• **Requirement**
Only the lines from the first line of the data through the line containing "letteratura di cui" belong in the answer, transcribed exactly; pictures do not.

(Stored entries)
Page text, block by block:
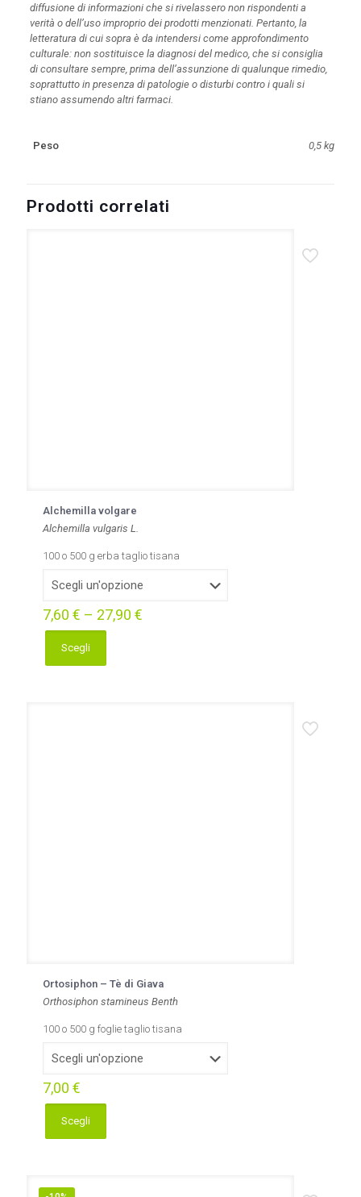
diffusione di informazioni che si rivelassero non rispondenti a
verità o dell’uso improprio dei prodotti menzionati. Pertanto, la
letteratura di cui sopra è da intendersi come approfondimento
culturale: non sostituisce la diagnosi del medico, che si consiglia
di consultare sempre, prima dell’assunzione di qualunque rimedio,
soprattutto in presenza di patologie o disturbi contro i quali si
stiano assumendo altri farmaci.
Peso 0,5 kg
Prodotti correlati
Alchemilla volgare
Alchemilla vulgaris L.
100 o 500 g erba taglio tisana
7,60 € – 27,90 €
Scegli
Questo
prodotto
Ortosiphon – Tè di Giava
Orthosiphon stamineus Benth
100 o 500 g foglie taglio tisana
7,00 €
Scegli
Questo
prodotto
varianti.
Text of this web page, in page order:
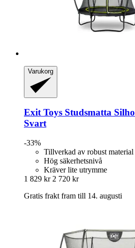
Varukorg
Exit Toys Studsmatta
Svart
-33%
Tillverkad av robust material
Hög säkerhetsnivå
Kräver lite utrymme
1 829 kr 2 720 kr
Gratis frakt fram till 14. augusti
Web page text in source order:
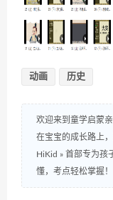
动画 历史
欢迎来到童学启蒙
在宝宝的成长路上
HiKid » 首部专为孩
懂，考点轻松掌握！
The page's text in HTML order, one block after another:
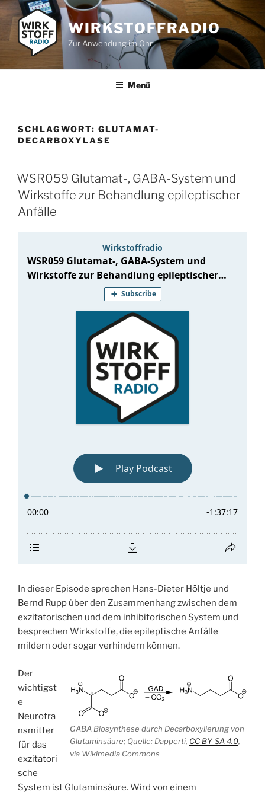
Zum
Inhalt
springen
WIRKSTOFFRADIO
Zur Anwendung im Ohr
Menü
SCHLAGWORT: GLUTAMAT-
DECARBOXYLASE
WSR059 Glutamat-, GABA-System und
Wirkstoffe zur Behandlung epileptischer
Anfälle
In dieser Episode sprechen Hans-Dieter Höltje und
Bernd Rupp über den Zusammenhang zwischen dem
exzitatorischen und dem inhibitorischen System und
besprechen Wirkstoffe, die epileptische Anfälle
mildern oder sogar verhindern können.
GABA Biosynthese durch Decarboxylierung von
Glutaminsäure; Quelle: Dapperti, CC BY-SA 4.0,
via Wikimedia Commons
Der
wichtigst
e
Neurotra
nsmitter
für das
exzitatori
sche
System ist Glutaminsäure. Wird von einem
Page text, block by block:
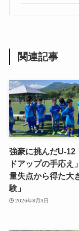
関連記事
強豪に挑んだU-12
ドアップの手応え
量失点から得た大
験」
2026年8月3日
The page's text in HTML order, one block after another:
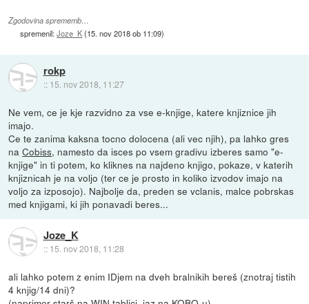
Zgodovina sprememb…
spremenil:Joze_K(15. nov 2018 ob 11:09)
rokp
:: 15. nov 2018, 11:27
Ne vem, ce je kje razvidno za vse e-knjige, katere knjiznice jih
imajo.
Ce te zanima kaksna tocno dolocena (ali vec njih), pa lahko gres
naCobiss, namesto da isces po vsem gradivu izberes samo "e-
knjige" in ti potem, ko kliknes na najdeno knjigo, pokaze, v katerih
knjiznicah je na voljo (ter ce je prosto in koliko izvodov imajo na
voljo za izposojo). Najbolje da, preden se vclanis, malce pobrskas
med knjigami, ki jih ponavadi beres...
Joze_K
:: 15. nov 2018, 11:28
ali lahko potem z enim IDjem na dveh bralnikih bereš (znotraj tistih
4 knjig/14 dni)?
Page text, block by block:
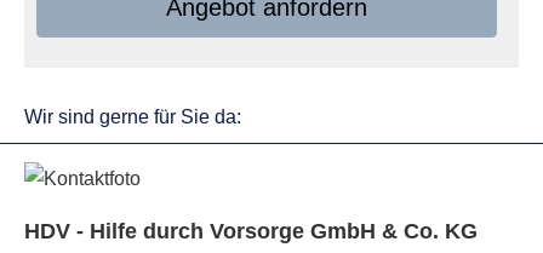
An­ge­bot an­for­dern
Wir sind gerne für Sie da:
HDV - Hilfe durch Vorsorge GmbH & Co. KG
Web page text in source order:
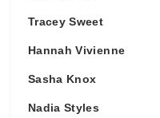
Tracey Sweet
Hannah Vivienne
Sasha Knox
Nadia Styles
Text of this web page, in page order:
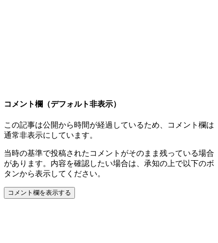
コメント欄（デフォルト非表示）
この記事は公開から時間が経過しているため、コメント欄は
通常非表示にしています。
当時の基準で投稿されたコメントがそのまま残っている場合
があります。内容を確認したい場合は、承知の上で以下のボ
タンから表示してください。
コメント欄を表示する
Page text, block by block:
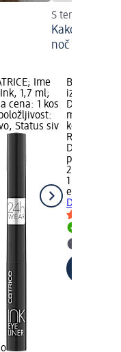
S tem trikom
Kako
noč čarovnic
Ime
1,7 ml;
cena: 1 kos
Status siv
Blagovna
izdelka:
Dip 24h
ml; Cena:
kos (2,90 €
Dobavljivo,
prodajalno
2,90 €
1 kos (2,90
essence
Dip 24h
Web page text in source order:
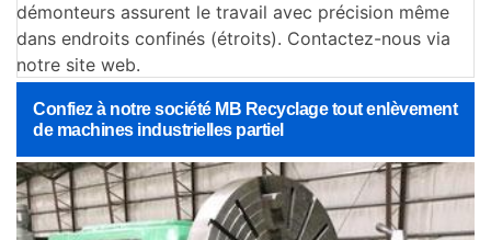
démonteurs assurent le travail avec précision même
dans endroits confinés (étroits). Contactez-nous via
notre site web.
Confiez à notre société MB Recyclage tout enlèvement
de machines industrielles partiel
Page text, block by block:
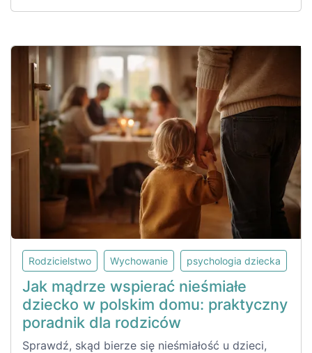
Rodzicielstwo Wychowanie psychologia dziecka
Jak mądrze wspierać nieśmiałe
dziecko w polskim domu: praktyczny
poradnik dla rodziców
Sprawdź, skąd bierze się nieśmiałość u dzieci,
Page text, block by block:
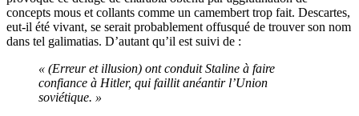
concepts mous et collants comme un camembert trop fait. Descartes,
eut-il été vivant, se serait probablement offusqué de trouver son nom
dans tel galimatias. D’autant qu’il est suivi de :
« (Erreur et illusion) ont conduit Staline à faire
confiance à Hitler, qui faillit anéantir l’Union
soviétique. »
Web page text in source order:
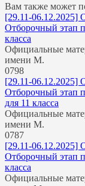
Вам также может
[29.11-
Отборочный этап
класса
Официальные
имени М.
0798
[29.11-
Отборочный этап
для 11 класса
Официальные
имени М.
0787
[29.11-
Отборочный этап
класса
Официальные
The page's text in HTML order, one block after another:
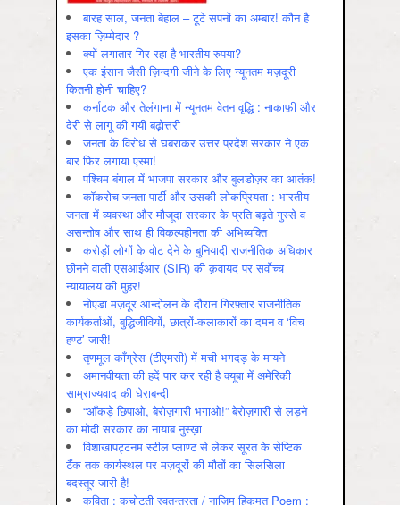
बारह साल, जनता बेहाल – टूटे सपनों का अम्बार! कौन है
इसका ज़िम्मेदार ?
क्यों लगातार गिर रहा है भारतीय रुपया?
एक इंसान जैसी ज़िन्दगी जीने के लिए न्यूनतम मज़दूरी
कितनी होनी चाहिए?
कर्नाटक और तेलंगाना में न्यूनतम वेतन वृद्धि : नाकाफ़ी और
देरी से लागू की गयी बढ़ोत्तरी
जनता के विरोध से घबराकर उत्तर प्रदेश सरकार ने एक
बार फिर लगाया एस्मा!
पश्चिम बंगाल में भाजपा सरकार और बुलडोज़र का आतंक!
कॉकरोच जनता पार्टी और उसकी लोकप्रियता : भारतीय
जनता में व्‍यवस्‍था और मौजूदा सरकार के प्रति बढ़ते गुस्‍से व
असन्‍तोष और साथ ही विकल्‍पहीनता की अभिव्‍यक्ति
करोड़ों लोगों के वोट देने के बुनियादी राजनीतिक अधिकार
छीनने वाली एसआईआर (SIR) की क़वायद पर सर्वोच्च
न्यायालय की मुहर!
नोएडा मज़दूर आन्दोलन के दौरान गिरफ़्तार राजनीतिक
कार्यकर्ताओं, बुद्धिजीवियों, छात्रों-कलाकारों का दमन व ‘विच
हण्ट’ जारी!
तृणमूल काँग्रेस (टीएमसी) में मची भगदड़ के मायने
अमानवीयता की हदें पार कर रही है क्यूबा में अमेरिकी
साम्राज्यवाद की घेराबन्दी
“आँकड़े छिपाओ, बेरोज़गारी भगाओ!” बेरोज़गारी से लड़ने
का मोदी सरकार का नायाब नुस्ख़ा
विशाखापट्टनम स्टील प्लाण्ट से लेकर सूरत के सेप्टिक
टैंक तक कार्यस्थल पर मज़दूरों की मौतों का सिलसिला
बदस्तूर जारी है!
कविता : कचोटती स्वतन्त्रता / नाज़िम हिकमत Poem :
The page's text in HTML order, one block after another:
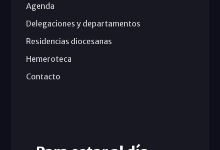
Agenda
Delegaciones y departamentos
Residencias diocesanas
Hemeroteca
Contacto
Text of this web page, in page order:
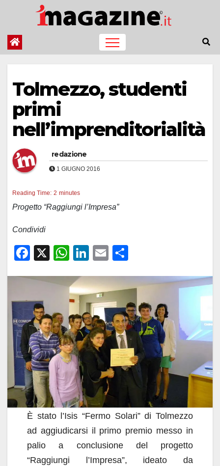
contenuto
Tolmezzo, studenti
primi
nell’imprenditorialità
redazione
1 GIUGNO 2016
Reading Time: 2 minutes
Progetto “Raggiungi l’Impresa”
Condividi
F
c
e
b
o
o
k
X
W
at
s
A
p
p
Li
k
e
dI
n
E
ail n
di
vi
di
È stato l’Isis “Fermo Solari” di Tolmezzo
ad aggiudicarsi il primo premio messo in
palio a conclusione del progetto
“Raggiungi l’Impresa”, ideato da
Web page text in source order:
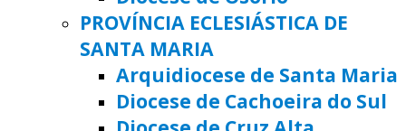
PROVÍNCIA ECLESIÁSTICA DE
SANTA MARIA
Arquidiocese de Santa Maria
Diocese de Cachoeira do Sul
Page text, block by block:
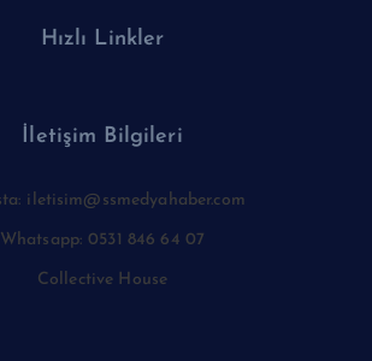
Hızlı Linkler
İletişim Bilgileri
iletisim@ssmedyahaber.com
Whatsapp: 0531 846 64 07
Collective House
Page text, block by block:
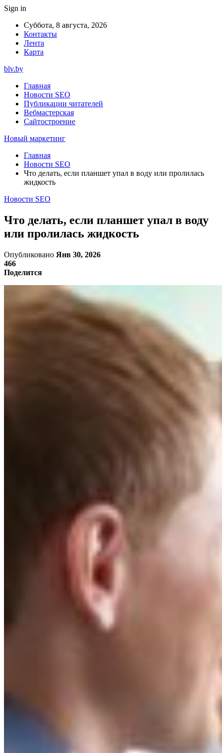
Sign in
Суббота, 8 августа, 2026
Контакты
Лента
Карта
blv.by
Главная
Новости SEO
Публикации читателей
Вебмастерская
Сайтостроение
Новый маркетинг
Главная
Новости SEO
Что делать, если планшет упал в воду или пролилась
жидкость
Новости SEO
Что делать, если планшет упал в воду
или пролилась жидкость
Опубликовано Янв 30, 2026
466
Поделится
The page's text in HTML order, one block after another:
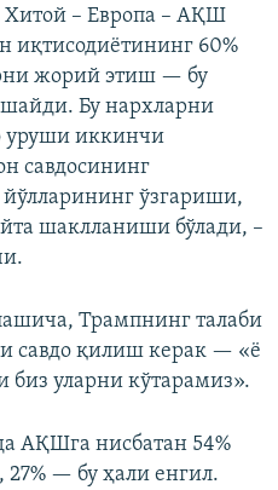
Хитой – Европа – АҚШ
иқтисодиётининг 60%
жорий этиш — бу
Бу нархларни
уруши иккинчи
савдосининг
ўзгариши,
шаклланиши бўлади, –
Трампнинг талаби
савдо қилиш керак — «ё
уларни кўтарамиз».
АҚШга нисбатан 54%
— бу ҳали енгил.
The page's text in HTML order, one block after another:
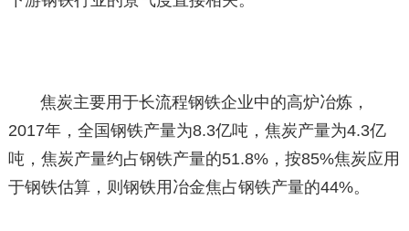
焦炭主要用于长流程钢铁企业中的高炉冶炼，
2017年，全国钢铁产量为8.3亿吨，焦炭产量为4.3亿
吨，焦炭产量约占钢铁产量的51.8%，按85%焦炭应用
于钢铁估算，则钢铁用冶金焦占钢铁产量的44%。
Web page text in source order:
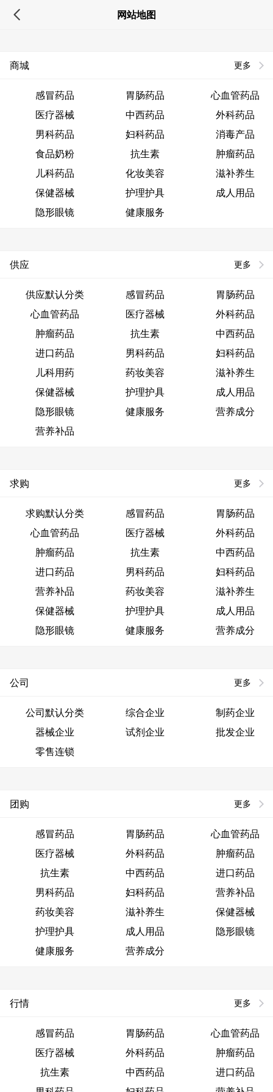
网站地图
更多
商城
感冒药品 胃肠药品
心血管药品
医疗器械
中西药品
外科药品
男科药品
妇科药品
消毒产品
食品奶粉
抗生素
肿瘤药品
儿科药品
化妆美容
滋补养生
保健器械
护理护具
成人用品
隐形眼镜
健康服务
更多
供应
供应默认分类 感冒药品
胃肠药品
心血管药品
医疗器械
外科药品
肿瘤药品
抗生素
中西药品
进口药品
男科药品
妇科药品
儿科用药
药妆美容
滋补养生
保健器械
护理护具
成人用品
隐形眼镜
健康服务
营养成分
营养补品
更多
求购
求购默认分类 感冒药品
胃肠药品
心血管药品
医疗器械
外科药品
肿瘤药品
抗生素
中西药品
进口药品
男科药品
妇科药品
营养补品
药妆美容
滋补养生
保健器械
护理护具
成人用品
隐形眼镜
健康服务 营养成分
更多
公司
公司默认分类 综合企业
制药企业
器械企业
试剂企业
批发企业
零售连锁
更多
团购
感冒药品 胃肠药品
心血管药品
医疗器械
外科药品
肿瘤药品
抗生素
中西药品
进口药品
男科药品
妇科药品
营养补品
药妆美容
滋补养生
保健器械
护理护具
成人用品
隐形眼镜
健康服务
营养成分
更多
行情
感冒药品 胃肠药品
心血管药品
医疗器械
外科药品
肿瘤药品
抗生素
中西药品
进口药品
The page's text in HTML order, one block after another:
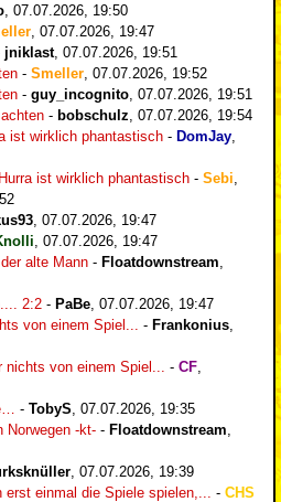
07.07.2026, 19:50
07.07.2026, 19:47
jniklast, 07.07.2026, 19:51
- Smeller 07.07.2026, 19:52
- guy_incognito 07.07.2026, 19:51
- bobschulz 07.07.2026, 19:54
ist wirklich phantastisch - DomJay
ist wirklich phantastisch - Sebi
07.07.2026, 19:47
07.07.2026, 19:47
alte Mann - Floatdownstream
2:2 - PaBe 07.07.2026, 19:47
von einem Spiel...
- Frankonius
nichts von einem Spiel...
- CF
- TobyS 07.07.2026, 19:35
Norwegen -kt- - Floatdownstream
07.07.2026, 19:39
einmal die Spiele spielen,...
- CHS
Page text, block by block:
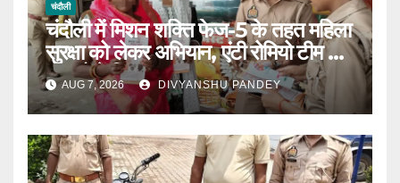
चंदौली
चंदौली में मिशन शक्ति फेज-5 के तहत महिला
सुरक्षा को लेकर अभियान, एंटी रोमियो टीम ने
बाजारों में किया जागरूक|
AUG 7, 2026 DIVYANSHU PANDEY

• **Exercise answer**
Page text, block by block:
diffusione di informazioni che si rivelassero non rispondenti a
verità o dell’uso improprio dei prodotti menzionati. Pertanto, la
letteratura di cui sopra è da intendersi come approfondimento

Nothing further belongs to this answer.